# The Hunger Games



## mewtini (Mar 20, 2013)

Kill me if there's another thread, which there might be, because THG is popular.

Buuuuut go go go opinions! I've only read the first book in the series; it's definitely interesting, although it feels like it's written as if it somehow thinks you're only eight or something and need everything spelled out for you?


----------



## Scootaloo (Mar 20, 2013)

I read the trilogy about two years ago (fifth grade) and thought they were the best books in the universe. This is clearly not the case now. I thought it was really good, but everyone around me was reading it the next year so it kinda got old. Also the first two books (THG, Catching Fire) were fantastic but Mockingjay was terrible.


----------



## Michi (Apr 21, 2013)

I can give opinions!

The first book was honestly my favorite book that I've ever read. The second was a bit of a disappointment, just because I felt there was less action and it wasn't as interesting in general, but Mockingjay redeemed the series and is another one of my favorite books.

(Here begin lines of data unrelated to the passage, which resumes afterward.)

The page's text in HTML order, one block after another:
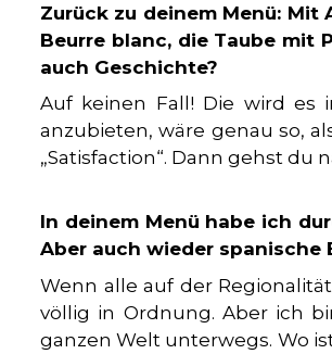
Zurück zu deinem Menü: Mit
Beurre blanc, die Taube mit
auch Geschichte?
Auf keinen Fall! Die wird es
anzubieten, wäre genau so,
„Satisfaction“. Dann gehst du
In deinem Menü habe ich
Aber auch wieder spanische
Wenn alle auf der
völlig in Ordnung. Aber ich
ganzen Welt unterwegs. Wo
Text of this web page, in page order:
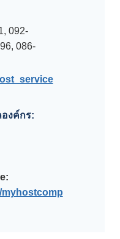
092-
086-
งค์กร:
myhostcomp

If we can discuss the film, I felt that the actor/actress choices were, in most cases, rather terrible. Especially Effie, who was not at all how I had pictured her.


----------



## Phantom (May 19, 2013)

Has anyone seen the trailer for Catching Fire? It looked pretty good.


----------



## Scootaloo (May 20, 2013)

Phantom said:


> Has anyone seen the trailer for Catching Fire? It looked pretty good.


I have! I'm pretty excited. Thankfully it's premiering during thanksgiving break for me iirc so now i can go to midnight premiere without having school the next day! (unlike for the first movie)


----------